• [Provided entries]
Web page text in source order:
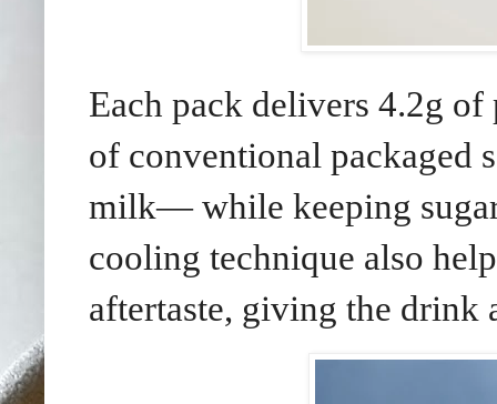
Each pack delivers 4.2g
of conventional packaged
milk— while keeping
cooling technique also
aftertaste, giving the drink
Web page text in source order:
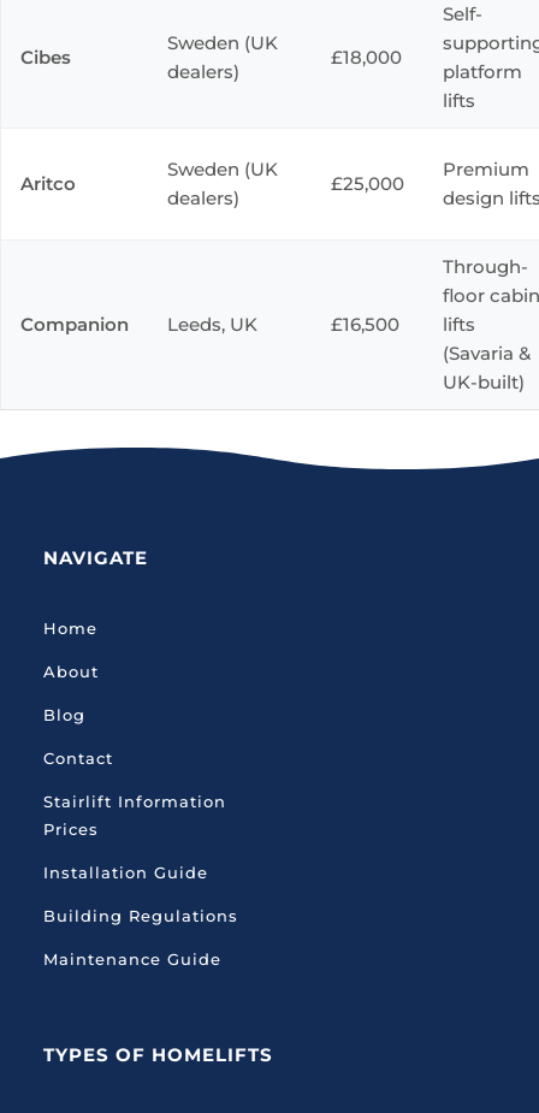
Cibes
Sweden (UK
dealers)
£18,000
Self-
platform
lifts
Aritco
Sweden (UK
dealers)
£25,000
Premium
design
Companion Leeds, UK £16,500
Through-
floor cabin
lifts
(Savaria &
UK-built)
NAVIGATE
Home
About
Blog
Contact
Stairlift Information
Prices
Installation Guide
Building Regulations
Maintenance Guide
TYPES OF HOMELIFTS
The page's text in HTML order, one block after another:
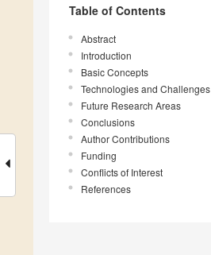
Table of Contents
Abstract
Introduction
Basic Concepts
Technologies and Challenges
Future Research Areas
Conclusions
Author Contributions
Funding
Conflicts of Interest
References
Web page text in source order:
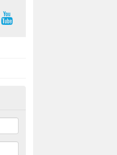
Turf in
surfacing is used to keep
of a clients maintenance plan.
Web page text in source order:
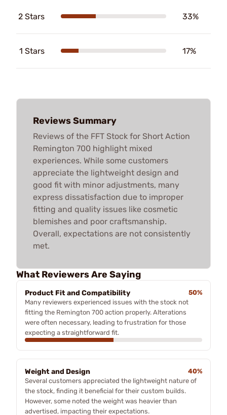
2 Stars 33%
1 Stars 17%
Reviews Summary
Reviews of the FFT Stock for Short Action
Remington 700 highlight mixed
experiences. While some customers
appreciate the lightweight design and
good fit with minor adjustments, many
express dissatisfaction due to improper
fitting and quality issues like cosmetic
blemishes and poor craftsmanship.
Overall, expectations are not consistently
met.
What Reviewers Are Saying
Product Fit and Compatibility
50%
Many reviewers experienced issues with the stock not
fitting the Remington 700 action properly. Alterations
were often necessary, leading to frustration for those
expecting a straightforward fit.
Weight and Design
40%
Several customers appreciated the lightweight nature of
the stock, finding it beneficial for their custom builds.
However, some noted the weight was heavier than
advertised, impacting their expectations.
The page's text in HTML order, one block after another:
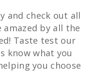
and check out all
amazed by all the
Taste test our
know what you
you choose
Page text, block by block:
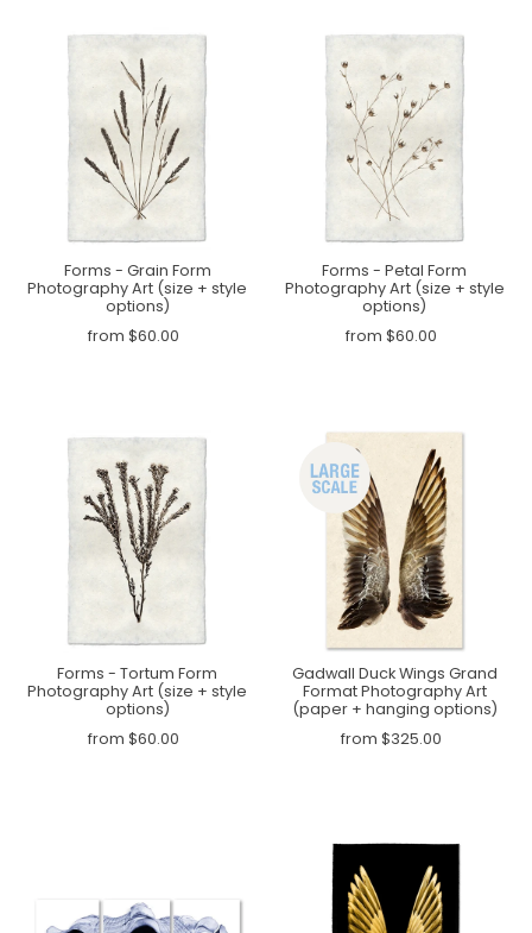
Forms - Grain Form
Photography Art (size + style
options)
from $60.00
Forms - Petal Form
Photography Art (size + style
options)
from $60.00
Forms - Tortum Form
Photography Art (size + style
options)
from $60.00
Gadwall Duck Wings Grand
Format Photography Art
(paper + hanging options)
from $325.00

• [Task goal]
Copy all lines from the data above that contain the word "with".

• [Response box]
good fit with minor adjustments, many
Many reviewers experienced issues with the stock not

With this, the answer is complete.